Дальше мы шли молча. Такое начало не сулило ничего хорошего. В клубе я повел его наверх, в большую гостиную. Там на столике лежала книга кандидатов в члены. Я подумал, что при виде ее он, пожалуй, смягчится. Тут было и его имя; все мы: Фрэнсис, Льюк, Эстил, Осбалдистон, Гектор Роуз и я — предложили его кандидатуру. Ни для кого не было секретом, что он жаждет стать членом «Атенея», что это его заветная мечта. Мы со своей стороны делали, что могли. И не только для того, чтобы задобрить его и утихомирить, — тут было, мне кажется, и другое побуждение. Несмотря на тяжелый характер, несмотря на то что он был явный параноик, в нем чувствовалось что-то жалкое. (А может быть, как раз потому так и получилось, что он был параноик.) Перед человеком, душевно не уравновешенным, пасуют даже сильные, видавшие виды люди. Впервые я ощутил это еще в молодости, познакомившись с нравом первого моего доброжелателя Джорджа Пэссента. Молодежь привлекали к нему не только и не столько его размах, его грандиозные фантастические проекты, даже не самобытная и страстная натура. Дело в том, что, когда на него находили припадки подозрительности, чувствуя себя несчастным и гонимым, он становился совершенно беззащитен. Он взывал о сострадании и получал его такой мерой, о какой никто из нас, простых смертных, не может и мечтать. Пусть мы лучше держимся, пусть мы несравненно больше нуждаемся в помощи и заслуживаем сочувствия. И все же рядом с такими джорджами пэссентами мы теряемся и никогда не пробудим в окружающих истинную жалость. Никогда не тронем их так глубоко, как эти, по всей видимости, наивные, непорочные и беззащитные люди.

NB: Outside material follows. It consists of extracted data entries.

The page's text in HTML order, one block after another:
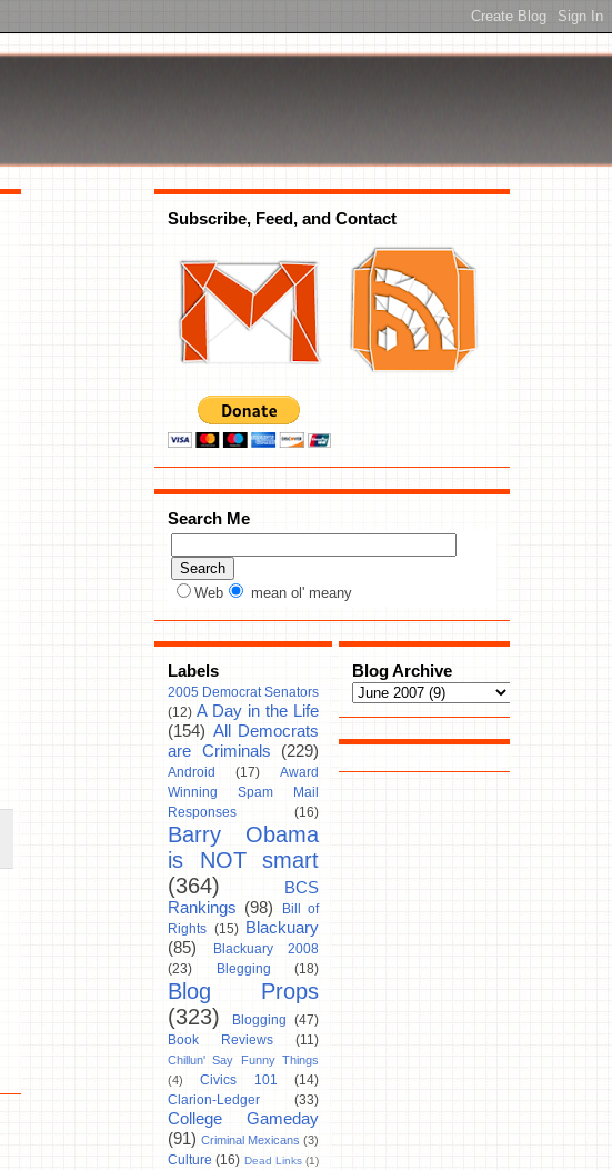
Subscribe, Feed, and Contact
Search Me
Web mean ol' meany
Labels
2005 Democrat Senators
(12) A Day in the Life
(154) All Democrats
are Criminals
(229)
Android (17)
Award
Winning Spam Mail
Responses
(16)
Barry Obama
is NOT smart
(364)
BCS
Rankings (98)
Bill of
Rights (15)
Blackuary
(85)
Blackuary 2008
(23)
Blegging (18)
Blog Props
(323)
Blogging (47)
Book Reviews
(11)
Chillun' Say Funny Things
(4)
Civics 101
(14)
Clarion-Ledger
(33)
College Gameday
(91) Criminal Mexicans (3)
Culture (16) Dead Links (1)
Blog Archive
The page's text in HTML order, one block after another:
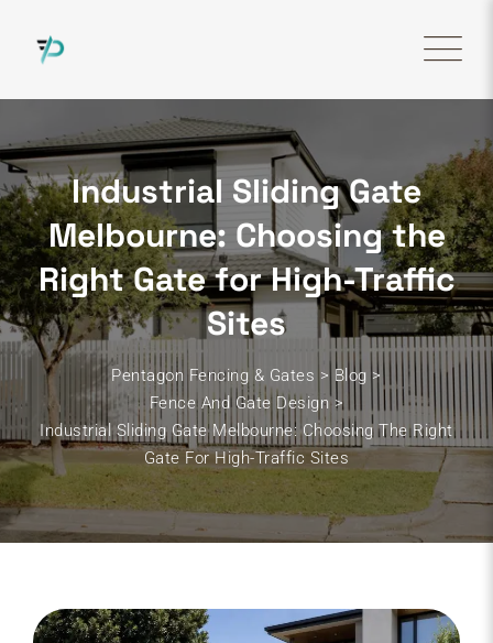
content
Industrial Sliding Gate
Melbourne: Choosing the
Right Gate for High-Traffic
Sites
Pentagon Fencing & Gates > Blog >
Fence And Gate Design>
Industrial Sliding Gate Melbourne: Choosing The Right
Gate For High-Traffic Sites
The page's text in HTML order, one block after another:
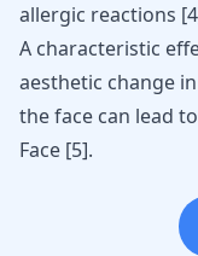
allergic reactions [4
A characteristic
aesthetic change
the face can lead
Face [5].
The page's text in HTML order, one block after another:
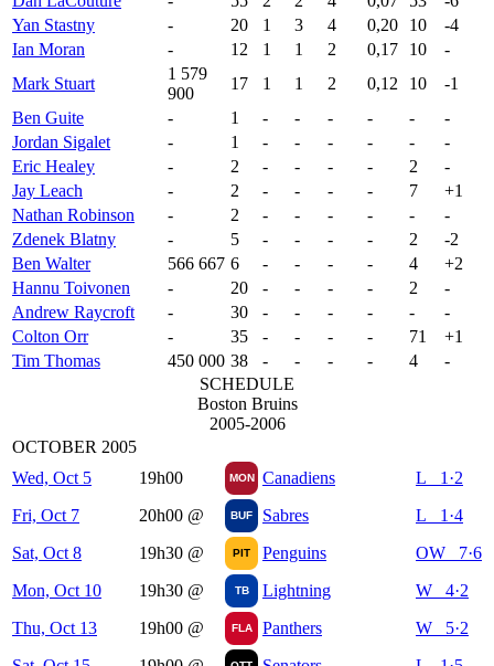
Yan Stastny
- 20 1 3 4 0,20 10
-4
Ian Moran
- 12 1 1 2 0,17 10
-
Mark Stuart
1 579
900
17 1 1 2 0,12 10
-1
Ben Guite
- 1 - - - - -
-
Jordan Sigalet
- 1 - - - - -
-
Eric Healey
- 2 - - - - 2
-
Jay Leach
- 2 - - - - 7
+1
Nathan Robinson
- 2 - - - - -
-
Zdenek Blatny
- 5 - - - - 2
-2
Ben Walter
566 667 6 - - - - 4
+2
Hannu Toivonen
- 20 - - - - 2
-
Andrew Raycroft
- 30 - - - - -
-
Colton Orr
- 35 - - - - 71
+1
Tim Thomas
450 000 38 - - - - 4
-
SCHEDULE
Boston Bruins
2005-2006
OCTOBER 2005
Wed, Oct 5
19h00 MON Canadiens
L 1·2
Fri, Oct 7
20h00 @ BUF Sabres
L 1·4
Sat, Oct 8
19h30 @ PIT Penguins
OW 7·6
Mon, Oct 10
19h30 @ TB Lightning
W 4·2
Thu, Oct 13
19h00 @ FLA Panthers
W 5·2
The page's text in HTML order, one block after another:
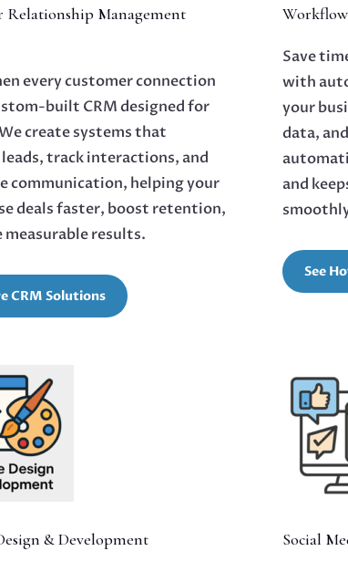
Relationship Management
every customer connection
built CRM designed for
create systems that
track interactions, and
communication, helping your
deals faster, boost retention,
measurable results.
CRM Solutions
Save
with
your
data,
and
See
& Development Social
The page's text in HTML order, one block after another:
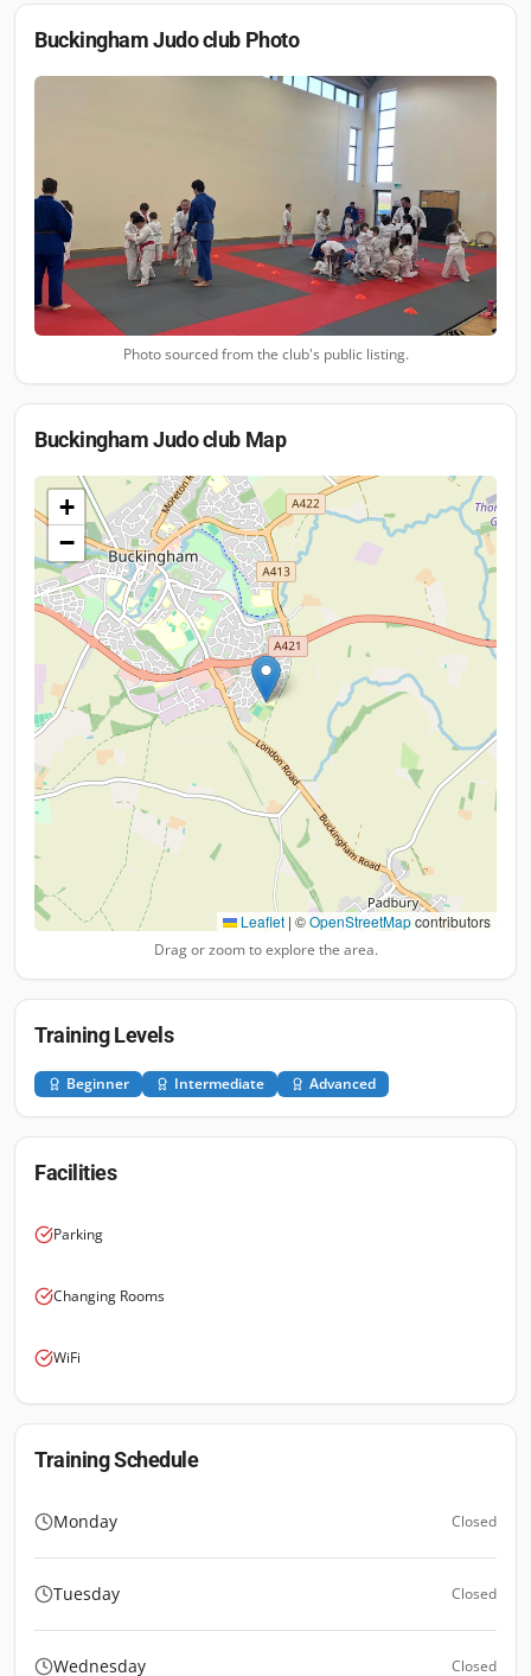
Buckingham Judo club Photo
Photo sourced from the club's public listing.
Buckingham Judo club Map
+
−
Leaflet | ©OpenStreetMapcontributors
Drag or zoom to explore the area.
Training Levels
Beginner Intermediate Advanced
Facilities
Parking
Changing Rooms
WiFi
Training Schedule
Monday Closed
Tuesday Closed
Wednesday Closed
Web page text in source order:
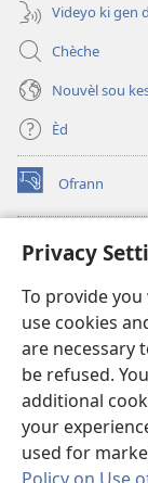
Privacy
To provide
use cookies
are necessary
be refused.
additional
your
used for
Videyo ki gen
Chèche
Nouvèl sou
Èd
Ofrann
(opens
new
Bibliyotèk sou
(opens
window)JW Hub
(opens
new
window)JW Library
Watchtower
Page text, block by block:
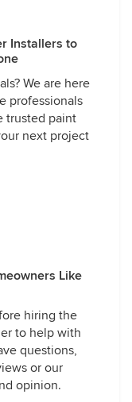
Installers to
We are here
professionals
trusted paint
next project
Like
hiring the
to help with
questions,
or our
opinion.
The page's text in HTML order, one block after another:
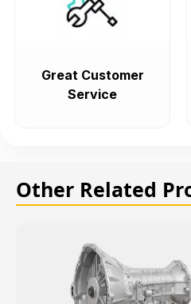
Great Customer
Service
Other Related

Так было и с Бродзинским. Я сказал Роджеру, что Бродзинский человек опасный; это было обычное деловое соображение, о котором, осторожности ради, не следовало забывать. Однако, сидя рядом с ним в дальнем конце клубной гостиной, замечая, как притягивает его взгляд книга кандидатов, я забыл об осторожности; я чувствовал, что острая подозрительность снова овладевает им — теперь его мучил страх, что это собрание избранных, к которому он тянется всеми силами души, вошло в тайный сговор, чтобы оттолкнуть его. И мне, как всем, прежде всего хотелось его подбодрить. Нужно как-то дать ему понять, что никто против него ничего не замышляет, думал я; нужно как-то ему помочь. Хорошо бы старшины клуба сделали исключение и приняли его в члены вне очереди.